Records from a data collection:
..............................

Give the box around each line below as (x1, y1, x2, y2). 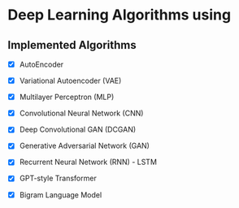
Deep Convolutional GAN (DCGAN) (19, 124, 137, 135)
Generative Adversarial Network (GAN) (19, 141, 150, 151)
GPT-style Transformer (19, 173, 97, 184)
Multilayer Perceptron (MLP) (19, 92, 115, 102)
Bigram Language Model (19, 189, 102, 200)
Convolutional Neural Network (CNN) (19, 108, 144, 119)
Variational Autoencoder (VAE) (19, 76, 122, 86)
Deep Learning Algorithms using (7, 6, 232, 24)

..............................

### Assignment
Pictures stay out, but every record above is to be returned exactly.

### Worked solution
Give the box around each line below as (x1, y1, x2, y2). 
Deep Convolutional GAN (DCGAN) (19, 124, 137, 135)
Generative Adversarial Network (GAN) (19, 141, 150, 151)
GPT-style Transformer (19, 173, 97, 184)
Multilayer Perceptron (MLP) (19, 92, 115, 102)
Bigram Language Model (19, 189, 102, 200)
Convolutional Neural Network (CNN) (19, 108, 144, 119)
Variational Autoencoder (VAE) (19, 76, 122, 86)
Deep Learning Algorithms using (7, 6, 232, 24)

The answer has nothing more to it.